Stored records:
*** Block opens ***
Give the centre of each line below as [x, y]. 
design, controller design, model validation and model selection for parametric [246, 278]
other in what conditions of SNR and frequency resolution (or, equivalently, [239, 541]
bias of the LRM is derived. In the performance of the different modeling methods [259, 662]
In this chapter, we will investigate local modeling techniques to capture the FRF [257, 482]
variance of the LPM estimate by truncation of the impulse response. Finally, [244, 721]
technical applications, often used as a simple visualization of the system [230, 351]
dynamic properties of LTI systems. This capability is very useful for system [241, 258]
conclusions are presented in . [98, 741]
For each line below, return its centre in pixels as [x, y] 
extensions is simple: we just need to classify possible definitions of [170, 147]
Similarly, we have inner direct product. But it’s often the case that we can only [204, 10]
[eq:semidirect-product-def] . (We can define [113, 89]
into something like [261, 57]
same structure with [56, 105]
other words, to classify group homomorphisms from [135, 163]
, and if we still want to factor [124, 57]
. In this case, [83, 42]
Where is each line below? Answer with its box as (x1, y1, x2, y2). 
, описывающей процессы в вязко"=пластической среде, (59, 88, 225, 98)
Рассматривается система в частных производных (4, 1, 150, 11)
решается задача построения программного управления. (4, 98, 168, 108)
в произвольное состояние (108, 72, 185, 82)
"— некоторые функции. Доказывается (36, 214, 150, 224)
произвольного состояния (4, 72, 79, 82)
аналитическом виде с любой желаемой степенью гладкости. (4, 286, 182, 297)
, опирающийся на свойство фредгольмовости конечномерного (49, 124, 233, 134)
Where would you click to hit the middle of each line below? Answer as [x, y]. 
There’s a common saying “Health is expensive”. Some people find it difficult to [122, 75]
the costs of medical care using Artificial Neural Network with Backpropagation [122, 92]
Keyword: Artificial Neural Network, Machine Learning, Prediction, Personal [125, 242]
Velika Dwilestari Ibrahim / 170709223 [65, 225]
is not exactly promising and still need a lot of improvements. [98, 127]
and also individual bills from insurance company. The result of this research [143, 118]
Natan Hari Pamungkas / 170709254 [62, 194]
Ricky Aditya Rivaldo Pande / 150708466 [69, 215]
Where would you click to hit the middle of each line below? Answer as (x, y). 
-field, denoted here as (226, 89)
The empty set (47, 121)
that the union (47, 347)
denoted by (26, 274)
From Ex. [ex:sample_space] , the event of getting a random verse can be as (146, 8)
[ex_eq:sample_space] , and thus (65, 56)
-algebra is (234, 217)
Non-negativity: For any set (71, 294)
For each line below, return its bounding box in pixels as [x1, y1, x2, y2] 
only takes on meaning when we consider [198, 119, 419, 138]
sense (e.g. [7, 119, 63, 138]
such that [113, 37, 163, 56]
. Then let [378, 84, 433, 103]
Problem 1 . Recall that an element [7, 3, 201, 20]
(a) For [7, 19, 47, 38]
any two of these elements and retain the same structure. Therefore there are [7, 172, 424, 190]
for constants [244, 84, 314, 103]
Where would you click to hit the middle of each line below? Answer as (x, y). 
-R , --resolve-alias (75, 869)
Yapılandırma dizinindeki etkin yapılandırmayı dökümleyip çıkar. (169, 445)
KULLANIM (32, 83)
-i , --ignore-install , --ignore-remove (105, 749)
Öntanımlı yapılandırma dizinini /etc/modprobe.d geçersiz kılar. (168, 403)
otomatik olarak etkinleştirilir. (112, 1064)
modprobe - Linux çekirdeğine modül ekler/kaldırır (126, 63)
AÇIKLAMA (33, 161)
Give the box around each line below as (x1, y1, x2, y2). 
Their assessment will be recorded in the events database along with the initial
*** Block closes ***
*** Block opens ***
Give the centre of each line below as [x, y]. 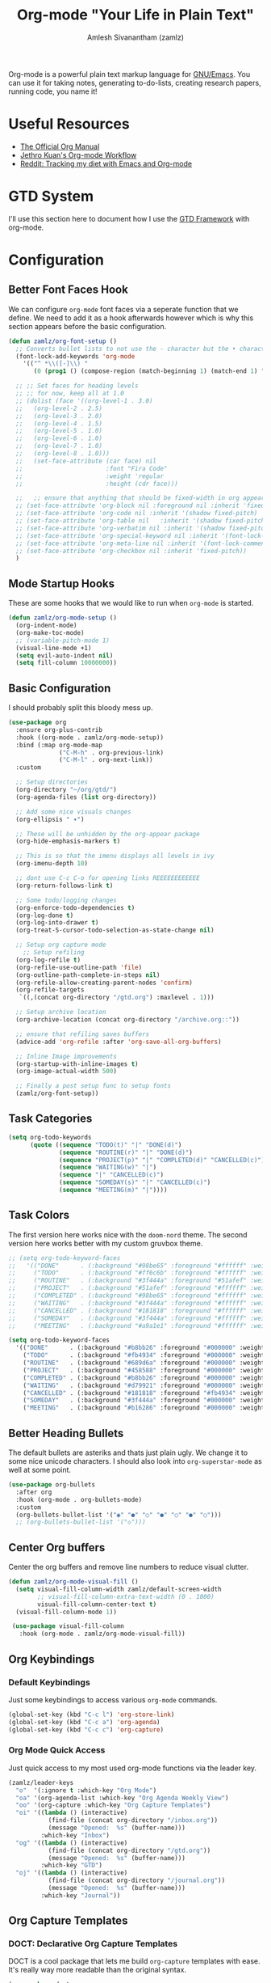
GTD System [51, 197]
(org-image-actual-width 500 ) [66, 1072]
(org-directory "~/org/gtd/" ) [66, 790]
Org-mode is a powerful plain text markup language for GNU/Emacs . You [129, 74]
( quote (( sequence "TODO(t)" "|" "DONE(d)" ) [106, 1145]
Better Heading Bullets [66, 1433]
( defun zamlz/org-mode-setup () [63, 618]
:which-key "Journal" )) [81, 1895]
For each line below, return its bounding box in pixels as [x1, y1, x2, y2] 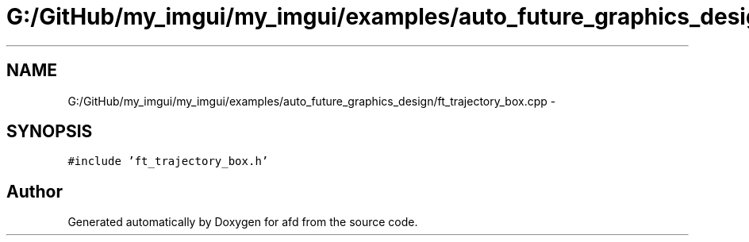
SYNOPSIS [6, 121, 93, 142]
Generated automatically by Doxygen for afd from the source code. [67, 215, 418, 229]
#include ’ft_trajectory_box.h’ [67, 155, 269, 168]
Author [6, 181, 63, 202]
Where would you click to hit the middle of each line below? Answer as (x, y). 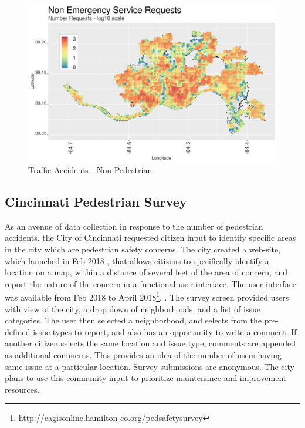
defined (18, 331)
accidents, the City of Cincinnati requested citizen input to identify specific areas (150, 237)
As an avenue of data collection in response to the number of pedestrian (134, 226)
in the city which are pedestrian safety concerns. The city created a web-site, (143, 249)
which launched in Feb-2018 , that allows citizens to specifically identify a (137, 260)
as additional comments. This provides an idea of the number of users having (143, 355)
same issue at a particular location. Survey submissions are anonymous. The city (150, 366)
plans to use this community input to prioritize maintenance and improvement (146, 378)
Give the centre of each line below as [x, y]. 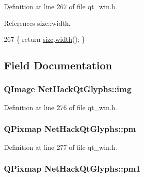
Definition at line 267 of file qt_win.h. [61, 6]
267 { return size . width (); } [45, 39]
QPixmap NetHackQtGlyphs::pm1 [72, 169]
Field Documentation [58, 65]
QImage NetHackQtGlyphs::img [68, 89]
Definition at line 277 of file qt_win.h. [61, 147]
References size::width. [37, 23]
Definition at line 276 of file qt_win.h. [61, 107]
*** Block closes ***
- Your assignment -
In the data above, which lines lie between the line with "dynamic properties of" and the line with "into something like [261, 57]", inclusive? Print those lines exactly and nothing else.

- Response to this task -
dynamic properties of LTI systems. This capability is very useful for system [241, 258]
conclusions are presented in . [98, 741]
For each line below, return its centre in pixels as [x, y] 
extensions is simple: we just need to classify possible definitions of [170, 147]
Similarly, we have inner direct product. But it’s often the case that we can only [204, 10]
[eq:semidirect-product-def] . (We can define [113, 89]
into something like [261, 57]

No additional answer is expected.